---------- WORKING DATA
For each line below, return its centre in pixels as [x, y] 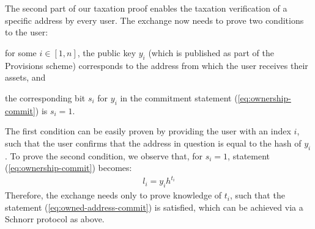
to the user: [27, 32]
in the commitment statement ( [179, 97]
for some [21, 52]
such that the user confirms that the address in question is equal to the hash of [153, 143]
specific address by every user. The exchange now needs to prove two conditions [154, 20]
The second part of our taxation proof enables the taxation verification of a [146, 8]
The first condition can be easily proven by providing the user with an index [148, 131]
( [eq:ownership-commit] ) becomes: [69, 168]
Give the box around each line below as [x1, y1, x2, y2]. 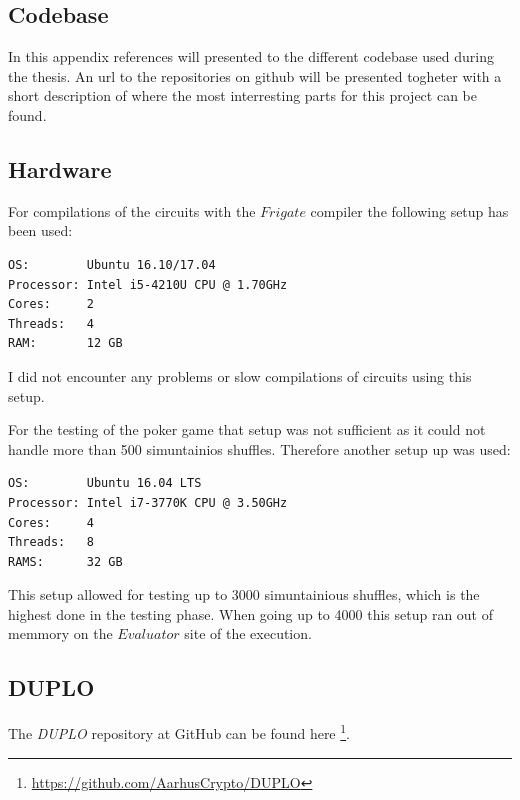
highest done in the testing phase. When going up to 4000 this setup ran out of [8, 603, 494, 624]
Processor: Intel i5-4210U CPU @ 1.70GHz [8, 277, 288, 292]
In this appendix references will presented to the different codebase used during [8, 46, 494, 67]
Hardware [8, 153, 112, 184]
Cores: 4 [8, 515, 94, 530]
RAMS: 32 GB [8, 554, 123, 569]
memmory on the [8, 623, 113, 644]
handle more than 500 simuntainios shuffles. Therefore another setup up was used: [8, 438, 511, 459]
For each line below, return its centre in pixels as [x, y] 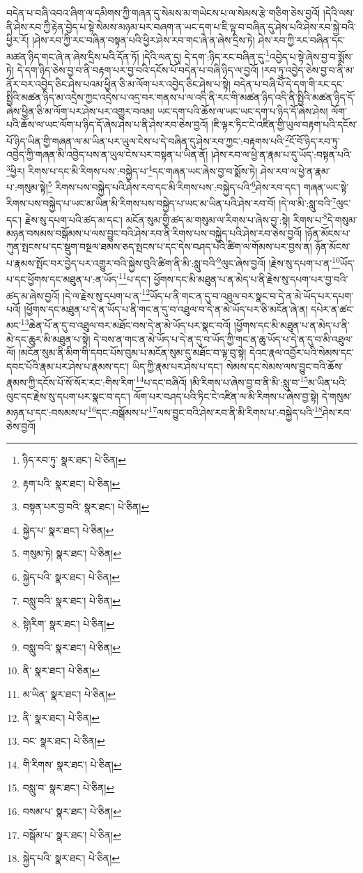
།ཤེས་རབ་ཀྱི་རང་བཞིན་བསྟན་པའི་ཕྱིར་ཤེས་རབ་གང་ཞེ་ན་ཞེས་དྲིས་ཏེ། [144, 40]
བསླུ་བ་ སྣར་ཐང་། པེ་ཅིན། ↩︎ [69, 788]
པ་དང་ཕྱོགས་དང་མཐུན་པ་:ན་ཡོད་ [63, 279]
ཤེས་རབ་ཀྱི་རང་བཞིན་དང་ [302, 40]
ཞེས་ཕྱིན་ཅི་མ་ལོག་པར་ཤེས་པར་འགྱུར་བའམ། [80, 111]
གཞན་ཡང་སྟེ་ [326, 187]
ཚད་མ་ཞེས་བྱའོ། [33, 295]
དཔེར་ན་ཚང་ [333, 309]
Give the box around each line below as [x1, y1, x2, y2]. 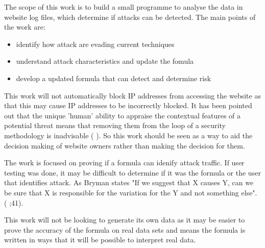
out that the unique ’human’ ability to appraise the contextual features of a [4, 110, 241, 120]
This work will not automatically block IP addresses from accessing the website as [4, 90, 261, 101]
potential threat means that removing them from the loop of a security [4, 120, 226, 131]
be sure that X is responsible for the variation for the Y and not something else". [4, 187, 257, 197]
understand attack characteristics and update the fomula [16, 56, 194, 66]
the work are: [4, 21, 45, 32]
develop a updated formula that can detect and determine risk [16, 72, 211, 83]
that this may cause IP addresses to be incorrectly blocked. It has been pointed [4, 100, 252, 111]
--------------------
Each entry above is to be restated exactly, without its images.

For each line below, return its centre in pixels as [x, y] 
to the user: [27, 32]
in the commitment statement ( [179, 97]
for some [21, 52]
such that the user confirms that the address in question is equal to the hash of [153, 143]
specific address by every user. The exchange now needs to prove two conditions [154, 20]
The second part of our taxation proof enables the taxation verification of a [146, 8]
The first condition can be easily proven by providing the user with an index [148, 131]
( [eq:ownership-commit] ) becomes: [69, 168]
Give the box around each line below as [x1, y1, x2, y2]. 
highest done in the testing phase. When going up to 4000 this setup ran out of [8, 603, 494, 624]
Processor: Intel i5-4210U CPU @ 1.70GHz [8, 277, 288, 292]
In this appendix references will presented to the different codebase used during [8, 46, 494, 67]
Hardware [8, 153, 112, 184]
Cores: 4 [8, 515, 94, 530]
RAMS: 32 GB [8, 554, 123, 569]
memmory on the [8, 623, 113, 644]
handle more than 500 simuntainios shuffles. Therefore another setup up was used: [8, 438, 511, 459]
For each line below, return its centre in pixels as [x, y] 
།ཤེས་རབ་ཀྱི་རང་བཞིན་བསྟན་པའི་ཕྱིར་ཤེས་རབ་གང་ཞེ་ན་ཞེས་དྲིས་ཏེ། [144, 40]
བསླུ་བ་ སྣར་ཐང་། པེ་ཅིན། ↩︎ [69, 788]
པ་དང་ཕྱོགས་དང་མཐུན་པ་:ན་ཡོད་ [63, 279]
ཤེས་རབ་ཀྱི་རང་བཞིན་དང་ [302, 40]
ཞེས་ཕྱིན་ཅི་མ་ལོག་པར་ཤེས་པར་འགྱུར་བའམ། [80, 111]
གཞན་ཡང་སྟེ་ [326, 187]
ཚད་མ་ཞེས་བྱའོ། [33, 295]
དཔེར་ན་ཚང་ [333, 309]
Give the box around each line below as [x1, y1, x2, y2]. 
out that the unique ’human’ ability to appraise the contextual features of a [4, 110, 241, 120]
This work will not automatically block IP addresses from accessing the website as [4, 90, 261, 101]
potential threat means that removing them from the loop of a security [4, 120, 226, 131]
be sure that X is responsible for the variation for the Y and not something else". [4, 187, 257, 197]
understand attack characteristics and update the fomula [16, 56, 194, 66]
the work are: [4, 21, 45, 32]
develop a updated formula that can detect and determine risk [16, 72, 211, 83]
that this may cause IP addresses to be incorrectly blocked. It has been pointed [4, 100, 252, 111]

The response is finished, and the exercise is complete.